WHAT YOU HAVE TO DO. Using the records below, repeat exactly the lines from the one holding "[image: slike/16_PravilnaEksplozija.png] [153, 553]" through the one holding "Daraufhin wird die", both ends included, and no others.

DATA UNDER STUDY.
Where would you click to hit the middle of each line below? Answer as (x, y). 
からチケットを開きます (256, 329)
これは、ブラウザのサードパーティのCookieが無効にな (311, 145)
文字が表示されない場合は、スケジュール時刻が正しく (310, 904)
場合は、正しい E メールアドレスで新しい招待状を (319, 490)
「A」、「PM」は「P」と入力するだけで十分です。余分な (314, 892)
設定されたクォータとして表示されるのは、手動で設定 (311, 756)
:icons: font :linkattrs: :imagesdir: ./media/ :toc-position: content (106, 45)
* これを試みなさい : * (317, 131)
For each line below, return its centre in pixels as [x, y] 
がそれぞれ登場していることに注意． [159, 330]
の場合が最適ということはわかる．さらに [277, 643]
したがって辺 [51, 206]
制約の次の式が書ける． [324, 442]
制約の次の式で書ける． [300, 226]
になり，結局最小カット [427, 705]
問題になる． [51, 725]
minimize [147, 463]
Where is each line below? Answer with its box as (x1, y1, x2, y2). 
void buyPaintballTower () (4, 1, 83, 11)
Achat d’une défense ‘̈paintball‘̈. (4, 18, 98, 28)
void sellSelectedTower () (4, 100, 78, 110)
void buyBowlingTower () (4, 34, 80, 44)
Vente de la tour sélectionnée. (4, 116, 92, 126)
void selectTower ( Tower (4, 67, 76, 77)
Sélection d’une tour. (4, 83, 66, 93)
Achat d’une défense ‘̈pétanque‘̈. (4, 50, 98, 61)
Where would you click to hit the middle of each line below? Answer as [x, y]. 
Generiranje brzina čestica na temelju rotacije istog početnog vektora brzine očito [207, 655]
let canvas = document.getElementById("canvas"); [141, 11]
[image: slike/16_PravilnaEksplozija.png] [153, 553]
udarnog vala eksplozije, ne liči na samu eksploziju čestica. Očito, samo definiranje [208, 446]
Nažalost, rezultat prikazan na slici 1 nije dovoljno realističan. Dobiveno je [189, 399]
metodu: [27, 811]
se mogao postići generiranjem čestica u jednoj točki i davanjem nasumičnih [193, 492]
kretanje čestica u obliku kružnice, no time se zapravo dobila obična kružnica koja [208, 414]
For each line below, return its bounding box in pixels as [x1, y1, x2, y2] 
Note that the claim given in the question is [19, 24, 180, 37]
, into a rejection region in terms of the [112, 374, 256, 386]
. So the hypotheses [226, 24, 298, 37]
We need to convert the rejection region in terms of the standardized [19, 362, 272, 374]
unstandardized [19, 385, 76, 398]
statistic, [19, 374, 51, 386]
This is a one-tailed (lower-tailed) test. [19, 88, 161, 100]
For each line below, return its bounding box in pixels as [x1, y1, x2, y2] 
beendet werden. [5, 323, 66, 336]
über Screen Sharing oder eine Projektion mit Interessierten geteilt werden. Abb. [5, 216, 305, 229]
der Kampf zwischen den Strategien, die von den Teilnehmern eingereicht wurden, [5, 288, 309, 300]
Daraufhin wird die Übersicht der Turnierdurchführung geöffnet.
* * *
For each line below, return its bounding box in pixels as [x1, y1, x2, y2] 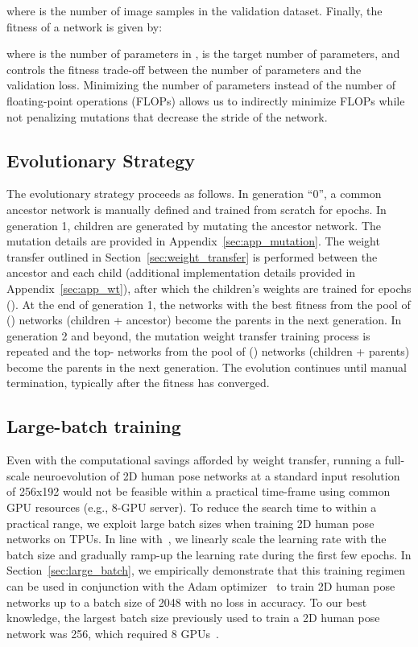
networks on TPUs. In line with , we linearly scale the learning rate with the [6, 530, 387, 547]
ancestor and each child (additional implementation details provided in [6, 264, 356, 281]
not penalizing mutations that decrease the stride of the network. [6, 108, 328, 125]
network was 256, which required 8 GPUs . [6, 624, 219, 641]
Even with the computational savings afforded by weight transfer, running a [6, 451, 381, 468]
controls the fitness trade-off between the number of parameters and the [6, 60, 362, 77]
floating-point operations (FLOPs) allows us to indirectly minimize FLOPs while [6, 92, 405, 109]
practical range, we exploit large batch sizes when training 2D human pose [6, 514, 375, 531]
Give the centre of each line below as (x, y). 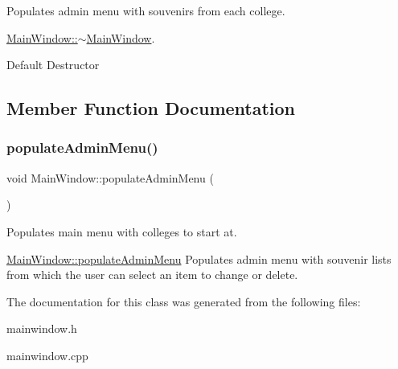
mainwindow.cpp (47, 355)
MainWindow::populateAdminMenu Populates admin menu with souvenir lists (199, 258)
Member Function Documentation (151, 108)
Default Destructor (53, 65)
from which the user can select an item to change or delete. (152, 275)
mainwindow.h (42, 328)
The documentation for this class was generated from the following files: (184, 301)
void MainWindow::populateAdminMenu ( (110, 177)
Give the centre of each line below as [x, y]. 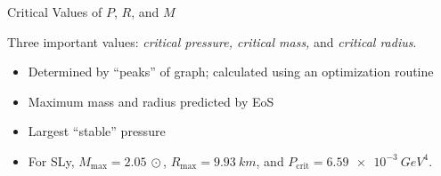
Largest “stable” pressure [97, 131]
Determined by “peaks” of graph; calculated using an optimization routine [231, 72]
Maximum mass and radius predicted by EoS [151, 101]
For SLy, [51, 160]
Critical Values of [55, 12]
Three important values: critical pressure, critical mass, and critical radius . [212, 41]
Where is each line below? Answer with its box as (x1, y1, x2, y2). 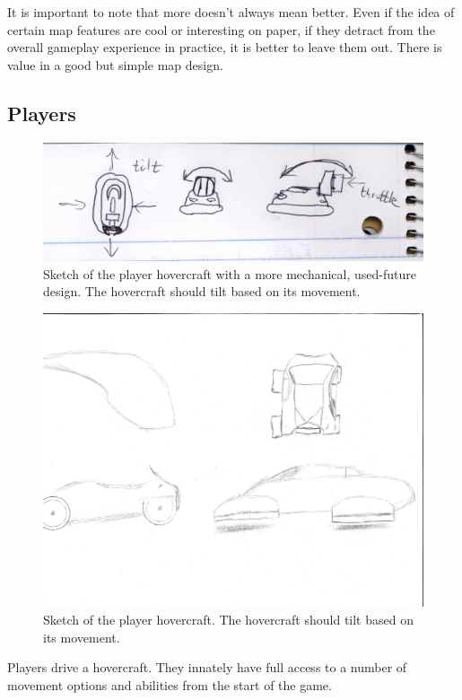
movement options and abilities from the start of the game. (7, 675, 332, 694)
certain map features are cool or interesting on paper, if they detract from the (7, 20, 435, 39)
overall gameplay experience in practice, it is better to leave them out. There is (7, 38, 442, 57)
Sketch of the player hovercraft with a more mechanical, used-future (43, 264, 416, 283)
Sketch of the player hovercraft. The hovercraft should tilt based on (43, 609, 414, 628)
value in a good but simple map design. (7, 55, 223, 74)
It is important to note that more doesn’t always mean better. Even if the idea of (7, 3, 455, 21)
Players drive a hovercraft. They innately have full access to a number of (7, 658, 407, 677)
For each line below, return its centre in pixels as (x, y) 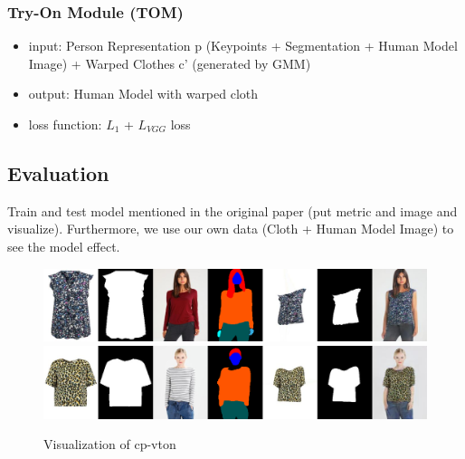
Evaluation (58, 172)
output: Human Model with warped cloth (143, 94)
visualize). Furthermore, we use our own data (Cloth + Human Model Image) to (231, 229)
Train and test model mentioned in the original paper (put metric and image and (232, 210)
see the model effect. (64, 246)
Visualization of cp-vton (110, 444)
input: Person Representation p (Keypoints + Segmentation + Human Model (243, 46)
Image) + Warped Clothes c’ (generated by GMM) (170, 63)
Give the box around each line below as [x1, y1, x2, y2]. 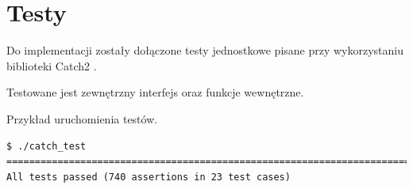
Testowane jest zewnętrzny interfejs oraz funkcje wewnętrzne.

SOLUTION.
[image: slike/16_PravilnaEksplozija.png] [153, 553]
udarnog vala eksplozije, ne liči na samu eksploziju čestica. Očito, samo definiranje [208, 446]
Nažalost, rezultat prikazan na slici 1 nije dovoljno realističan. Dobiveno je [189, 399]
metodu: [27, 811]
se mogao postići generiranjem čestica u jednoj točki i davanjem nasumičnih [193, 492]
kretanje čestica u obliku kružnice, no time se zapravo dobila obična kružnica koja [208, 414]
For each line below, return its bounding box in pixels as [x1, y1, x2, y2] 
Note that the claim given in the question is [19, 24, 180, 37]
, into a rejection region in terms of the [112, 374, 256, 386]
. So the hypotheses [226, 24, 298, 37]
We need to convert the rejection region in terms of the standardized [19, 362, 272, 374]
unstandardized [19, 385, 76, 398]
statistic, [19, 374, 51, 386]
This is a one-tailed (lower-tailed) test. [19, 88, 161, 100]
For each line below, return its bounding box in pixels as [x1, y1, x2, y2] 
beendet werden. [5, 323, 66, 336]
über Screen Sharing oder eine Projektion mit Interessierten geteilt werden. Abb. [5, 216, 305, 229]
der Kampf zwischen den Strategien, die von den Teilnehmern eingereicht wurden, [5, 288, 309, 300]
Daraufhin wird die Übersicht der Turnierdurchführung geöffnet.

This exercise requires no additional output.